Seeds give the fuzzer a head start — it mutates them to find crashes faster than starting from random bytes.

Minimizing Crash Inputs

When the fuzzer finds a crash, the triggering input is often large and contains irrelevant bytes. Minimize it:

# Minimize a crash-triggering input
cargo +nightly fuzz tmin parse_config fuzz/artifacts/parse_config/crash-abc123

This produces the smallest input that still triggers the crash, making debugging easier.

Reproducing Crashes

# Reproduce a specific crash
cargo +nightly fuzz run parse_config fuzz/artifacts/parse_config/crash-abc123

Then write a regression test so the bug stays fixed:

TEST regression_crash_empty_header
    // Found by fuzzing: parse_header panicked on empty input
    result <- PARSE_HEADER(empty bytes)
    ASSERT result IS error  // Must return Err, not panic

Common Pitfalls

Fuzzing Too Broadly

Fuzzing raw bytes against a high-level API is inefficient.

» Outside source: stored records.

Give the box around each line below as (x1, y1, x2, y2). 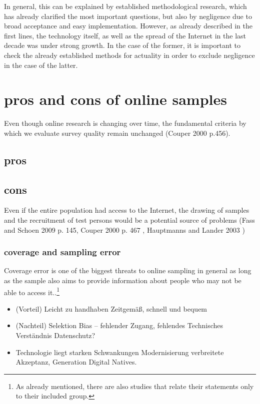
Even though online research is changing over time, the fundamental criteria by (4, 118, 246, 128)
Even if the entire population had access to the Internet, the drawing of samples (4, 205, 249, 215)
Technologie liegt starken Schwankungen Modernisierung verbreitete (15, 347, 224, 357)
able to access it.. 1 (4, 285, 59, 297)
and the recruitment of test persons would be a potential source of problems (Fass (4, 215, 255, 225)
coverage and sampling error (4, 246, 121, 258)
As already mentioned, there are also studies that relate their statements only (15, 381, 254, 391)
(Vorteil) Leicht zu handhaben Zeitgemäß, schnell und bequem (15, 303, 207, 314)

The fuzzer spends most of its time generating invalid inputs rejected immediately. Use Arbitrary for structured fuzzing to get past input validation and into the interesting logic.

Ignoring Timeouts

Some inputs cause the program to run for minutes (e.g., pathological regex patterns, deeply nested structures). Set timeouts:

cargo +nightly fuzz run parse_config -- -timeout=5  # 5-second timeout per input

Not Running Long Enough

A 30-second fuzzing run might find obvious crashes. Deeper bugs require hours or days of fuzzing. Run fuzzers overnight or as a continuous background process in CI.

Not Saving the Corpus

The corpus represents weeks of exploration. Save it to version control or artifact storage. Losing the corpus means starting from scratch.

When to Use Fuzz Testing

Use for:

• Parsers and deserializers (JSON, XML, TOML, custom formats)
• Network protocol handlers (anything receiving bytes from the network)
• Codecs (compression, encryption, encoding)
• Any code processing untrusted or user-supplied input
• Security-sensitive code

Avoid for:

• Business logic (use unit tests with known inputs)
• UI code (fuzzing clicks doesn't find meaningful bugs)
• Code that only processes trusted, internally-generated data

Key Takeaways

1. Fuzz testing finds bugs you would never think to test for. It systematically explores inputs humans can't imagine.
2. Coverage-guided fuzzing (libFuzzer, cargo-fuzz) is far more effective than random input generation.
3. Use Arbitrary for structured fuzzing to bypass input validation and test deeper logic.
4. Always write regression tests for crashes found by fuzzing — they are real bugs that will recur.
5. Run fuzzers for hours or days, not seconds. Deep bugs require sustained exploration.
6. Fuzzing is particularly high-value for any code that handles untrusted input — parsers, protocols, and codecs.